Sub-Saharan Africa is among regions in the world projected to
record accelerated economic growth in 2019, amid a slowdown in global
growth precipitated by heightened trade tensions and rising interest
rates in the US.
The International Monetary Fund says
that GDP growth in sub-Saharan Africa will rise from 2.9 per cent posted
last year to 3.5 per cent this year, and 3.6 per cent in 2020.
The
projection is however a 0.3 percentage point lower, blamed partly on
the declining crude oil prices, which have plummeted from a high of $85 a
barrel and are expected to average $60 this year.

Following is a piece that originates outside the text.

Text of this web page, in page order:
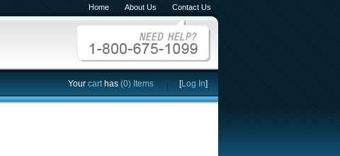
Home About Us Contact Us
Your carthas (0) Items [Log In]

These have significantly impacted growth for oil-producers Angola and Nigeria.
One-third
of sub-Saharan economies are expected to post growth above five per
cent, raising optimism of impressive performance in a year when external
shocks, including trade tensions, rising US interest rates, dollar
appreciation, capital outflows and volatile oil prices are expected to
continue.
More critically, the nagging challenges of
ballooning debt, expanding recurrent expenditures and slowdown in
revenue mobilisation will continue to curtail growth.
“Across all economies, measures to boost potential output
growth, enhance inclusiveness and strengthen fiscal and financial
buffers in an environment of high debt burdens and tighter financial
conditions are imperatives,” says the IMF in its World Economic Outlook 2019 report.
The
Fund forecasts that 2019 will not be a good year for the global
economy, whose growth is projected to decline to 3.5 per cent from 3.7
per cent last year, largely due to an escalation in trade wars between
the US and China.
The US has imposed import taxes on
steel, aluminium and hundreds of Chinese products, drawing retaliation
from China and other US trading partners like Mexico and Canada.
Other
factors include the messy Brexit process, Italy’s financial struggles,
volatile commodity prices and rising interest rates in the US, which are
projected to impact heavily on the global economy.
Growth in advanced economies will slow from an estimated 2.3 per cent in 2018 to 2.0 per cent in 2019 and 1.7 per cent in 2020.
Growth
in the Euro region is set to moderate from 1.8 per cent in 2018 to 1.6
per cent in 2019, while in the US, it is forecast to remain flat at 2.5
per cent, and decline to 1.8 per cent in 2020.
Growth
in Asia is expected to dip from 6.5 per cent in 2018 to 6.3 per cent
this year, and 6.4 per cent in 2020, with China’s declining from 6.6 per
cent to 6.2 per cent due to the combined influence of financial
regulatory tightening and trade tensions with the US.
India’s
growth on the other hand, is poised to pick up to 7.5 per cent from 7.3
per cent last year, benefiting from lower oil prices and a slower pace
of monetary tightening, plus easing in inflationary pressures.
In Latin America, growth is projected to recover from 1.1 per cent in 2018 to 2.0 per cent this year, and 2.5 per cent in 2020.